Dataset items
--------------------------------

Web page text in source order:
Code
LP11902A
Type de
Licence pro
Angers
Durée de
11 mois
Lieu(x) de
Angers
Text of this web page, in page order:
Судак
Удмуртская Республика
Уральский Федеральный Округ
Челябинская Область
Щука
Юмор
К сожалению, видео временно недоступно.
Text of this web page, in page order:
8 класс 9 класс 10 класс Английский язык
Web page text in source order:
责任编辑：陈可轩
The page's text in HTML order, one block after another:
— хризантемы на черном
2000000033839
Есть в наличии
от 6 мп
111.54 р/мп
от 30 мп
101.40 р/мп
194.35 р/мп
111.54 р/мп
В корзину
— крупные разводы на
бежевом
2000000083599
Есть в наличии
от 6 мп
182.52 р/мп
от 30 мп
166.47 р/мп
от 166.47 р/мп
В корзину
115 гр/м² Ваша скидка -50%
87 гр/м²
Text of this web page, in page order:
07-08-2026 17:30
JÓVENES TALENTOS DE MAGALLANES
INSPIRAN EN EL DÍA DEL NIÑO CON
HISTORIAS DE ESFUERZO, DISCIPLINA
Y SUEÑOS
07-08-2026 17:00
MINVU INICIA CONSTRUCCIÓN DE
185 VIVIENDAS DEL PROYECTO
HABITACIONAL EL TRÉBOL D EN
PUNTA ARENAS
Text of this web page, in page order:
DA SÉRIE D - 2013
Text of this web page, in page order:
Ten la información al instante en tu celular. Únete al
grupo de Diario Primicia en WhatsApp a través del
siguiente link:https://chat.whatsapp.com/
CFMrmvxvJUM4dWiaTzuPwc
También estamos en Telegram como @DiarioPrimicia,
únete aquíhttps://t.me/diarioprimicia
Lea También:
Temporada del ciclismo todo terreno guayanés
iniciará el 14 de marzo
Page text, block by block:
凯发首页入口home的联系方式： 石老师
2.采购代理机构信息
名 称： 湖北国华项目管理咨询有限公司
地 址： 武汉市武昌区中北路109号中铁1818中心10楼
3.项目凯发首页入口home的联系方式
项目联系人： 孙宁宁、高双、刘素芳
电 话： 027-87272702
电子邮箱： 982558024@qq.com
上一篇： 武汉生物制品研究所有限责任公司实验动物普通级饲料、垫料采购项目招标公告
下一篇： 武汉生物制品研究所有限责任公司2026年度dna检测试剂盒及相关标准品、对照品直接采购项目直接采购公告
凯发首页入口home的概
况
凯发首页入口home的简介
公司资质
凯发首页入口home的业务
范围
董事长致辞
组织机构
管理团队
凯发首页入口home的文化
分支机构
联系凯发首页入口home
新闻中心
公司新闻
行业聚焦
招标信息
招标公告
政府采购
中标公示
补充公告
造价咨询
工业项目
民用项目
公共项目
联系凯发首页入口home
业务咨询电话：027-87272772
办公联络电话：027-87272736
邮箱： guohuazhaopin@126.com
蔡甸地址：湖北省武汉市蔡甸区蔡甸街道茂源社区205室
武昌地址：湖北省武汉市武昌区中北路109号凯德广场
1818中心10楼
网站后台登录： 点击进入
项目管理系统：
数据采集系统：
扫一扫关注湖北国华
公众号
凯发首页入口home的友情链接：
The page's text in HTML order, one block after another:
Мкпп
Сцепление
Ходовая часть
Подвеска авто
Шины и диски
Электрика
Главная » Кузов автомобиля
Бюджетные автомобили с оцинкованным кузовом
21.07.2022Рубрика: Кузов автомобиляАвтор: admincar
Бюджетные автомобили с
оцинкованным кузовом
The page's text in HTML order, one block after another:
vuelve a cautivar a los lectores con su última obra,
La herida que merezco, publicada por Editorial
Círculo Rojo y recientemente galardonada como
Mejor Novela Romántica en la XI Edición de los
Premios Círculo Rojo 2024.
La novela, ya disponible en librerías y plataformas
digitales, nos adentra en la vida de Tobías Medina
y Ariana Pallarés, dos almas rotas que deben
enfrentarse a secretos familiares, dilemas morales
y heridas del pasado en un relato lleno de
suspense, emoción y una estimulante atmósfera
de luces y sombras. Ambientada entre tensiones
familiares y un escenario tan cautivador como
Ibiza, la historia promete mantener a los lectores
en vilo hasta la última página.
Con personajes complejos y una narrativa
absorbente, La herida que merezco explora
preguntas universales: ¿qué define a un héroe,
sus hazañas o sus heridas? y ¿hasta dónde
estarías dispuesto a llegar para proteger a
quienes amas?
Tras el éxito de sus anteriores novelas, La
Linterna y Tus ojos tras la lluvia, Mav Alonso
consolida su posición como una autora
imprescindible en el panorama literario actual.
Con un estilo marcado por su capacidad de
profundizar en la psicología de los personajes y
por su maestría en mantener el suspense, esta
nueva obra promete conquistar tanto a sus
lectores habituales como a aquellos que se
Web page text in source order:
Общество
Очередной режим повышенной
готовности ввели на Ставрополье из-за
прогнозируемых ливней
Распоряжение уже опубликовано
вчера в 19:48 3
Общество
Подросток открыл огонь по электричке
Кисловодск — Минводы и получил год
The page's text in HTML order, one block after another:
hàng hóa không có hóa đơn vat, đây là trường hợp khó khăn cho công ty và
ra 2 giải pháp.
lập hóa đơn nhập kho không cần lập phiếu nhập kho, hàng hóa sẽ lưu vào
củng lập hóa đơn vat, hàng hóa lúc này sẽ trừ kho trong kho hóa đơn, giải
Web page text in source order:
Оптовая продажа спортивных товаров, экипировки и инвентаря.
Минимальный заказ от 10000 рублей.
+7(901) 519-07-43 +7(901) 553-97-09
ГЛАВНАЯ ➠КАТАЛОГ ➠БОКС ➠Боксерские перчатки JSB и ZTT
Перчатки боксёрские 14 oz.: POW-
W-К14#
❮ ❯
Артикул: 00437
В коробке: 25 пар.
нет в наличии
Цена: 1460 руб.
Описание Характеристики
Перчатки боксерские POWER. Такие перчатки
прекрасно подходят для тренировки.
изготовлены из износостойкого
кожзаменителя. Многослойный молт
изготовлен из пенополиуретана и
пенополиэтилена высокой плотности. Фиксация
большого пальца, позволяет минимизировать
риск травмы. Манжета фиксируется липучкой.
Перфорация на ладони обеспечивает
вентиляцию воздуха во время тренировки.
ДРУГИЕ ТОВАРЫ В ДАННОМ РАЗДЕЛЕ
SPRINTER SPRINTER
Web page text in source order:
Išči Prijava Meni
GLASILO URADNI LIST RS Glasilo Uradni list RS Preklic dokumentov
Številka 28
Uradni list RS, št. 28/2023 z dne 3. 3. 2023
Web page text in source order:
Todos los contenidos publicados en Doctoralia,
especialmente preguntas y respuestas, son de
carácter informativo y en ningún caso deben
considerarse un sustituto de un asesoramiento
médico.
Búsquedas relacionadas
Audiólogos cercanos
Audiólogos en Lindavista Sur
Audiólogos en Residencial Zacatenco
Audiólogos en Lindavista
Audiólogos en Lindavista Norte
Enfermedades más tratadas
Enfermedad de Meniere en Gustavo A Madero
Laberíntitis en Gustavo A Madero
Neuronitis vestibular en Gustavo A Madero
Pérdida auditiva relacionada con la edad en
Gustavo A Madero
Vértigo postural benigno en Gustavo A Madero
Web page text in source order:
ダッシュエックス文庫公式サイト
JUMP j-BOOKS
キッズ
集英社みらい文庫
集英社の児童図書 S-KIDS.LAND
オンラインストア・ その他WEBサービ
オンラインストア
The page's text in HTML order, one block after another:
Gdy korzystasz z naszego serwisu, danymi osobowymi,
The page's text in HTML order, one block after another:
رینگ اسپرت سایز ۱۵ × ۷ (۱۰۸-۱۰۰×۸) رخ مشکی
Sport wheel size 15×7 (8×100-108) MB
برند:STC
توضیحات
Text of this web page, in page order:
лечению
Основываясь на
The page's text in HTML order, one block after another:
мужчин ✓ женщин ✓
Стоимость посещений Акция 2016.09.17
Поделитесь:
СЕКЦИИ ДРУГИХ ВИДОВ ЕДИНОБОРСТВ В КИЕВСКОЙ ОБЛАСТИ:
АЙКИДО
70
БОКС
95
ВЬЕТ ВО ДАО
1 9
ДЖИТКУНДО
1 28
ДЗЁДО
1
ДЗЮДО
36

--------------------------------

### TASK OBJECTIVE
Find the lines in the data that include "Бюджетные", then copy each of them.

### TASK ANSWER
Бюджетные автомобили с оцинкованным кузовом
Бюджетные автомобили с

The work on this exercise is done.